* Stored data *
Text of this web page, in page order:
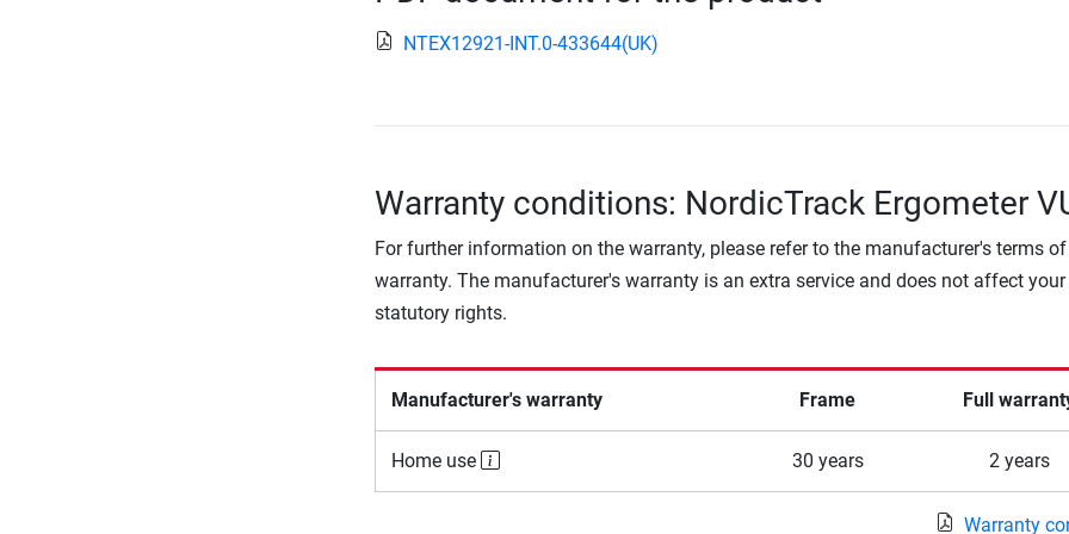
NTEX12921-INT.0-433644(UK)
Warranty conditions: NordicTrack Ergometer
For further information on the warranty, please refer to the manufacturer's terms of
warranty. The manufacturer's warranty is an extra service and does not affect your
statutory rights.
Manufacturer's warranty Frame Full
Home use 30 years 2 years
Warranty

...

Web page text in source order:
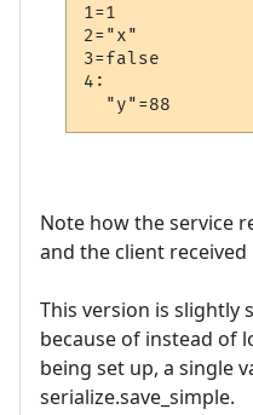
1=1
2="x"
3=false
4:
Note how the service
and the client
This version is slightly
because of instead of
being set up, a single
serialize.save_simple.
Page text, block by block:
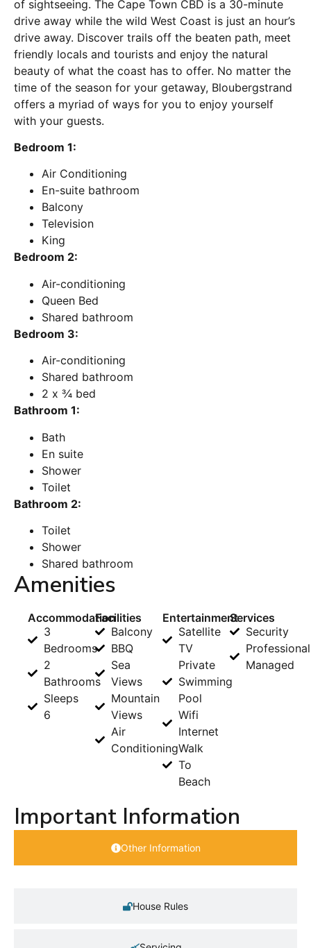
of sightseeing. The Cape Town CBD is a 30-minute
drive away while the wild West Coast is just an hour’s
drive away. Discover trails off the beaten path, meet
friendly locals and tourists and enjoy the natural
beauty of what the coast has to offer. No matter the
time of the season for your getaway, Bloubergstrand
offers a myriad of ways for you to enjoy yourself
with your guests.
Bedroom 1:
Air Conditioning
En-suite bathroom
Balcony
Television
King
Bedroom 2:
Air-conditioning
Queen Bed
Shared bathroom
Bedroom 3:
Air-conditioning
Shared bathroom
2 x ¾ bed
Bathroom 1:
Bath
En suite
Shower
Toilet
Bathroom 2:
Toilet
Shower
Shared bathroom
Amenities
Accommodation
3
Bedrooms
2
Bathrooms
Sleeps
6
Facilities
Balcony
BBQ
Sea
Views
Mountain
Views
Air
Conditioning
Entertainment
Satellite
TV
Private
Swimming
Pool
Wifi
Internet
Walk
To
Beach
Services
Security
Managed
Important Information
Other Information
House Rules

* To do *
Wherever the word "order" occurs in the data above, copy the line it sits in.

* Written answer *
Text of this web page, in page order:
Web page text in source order:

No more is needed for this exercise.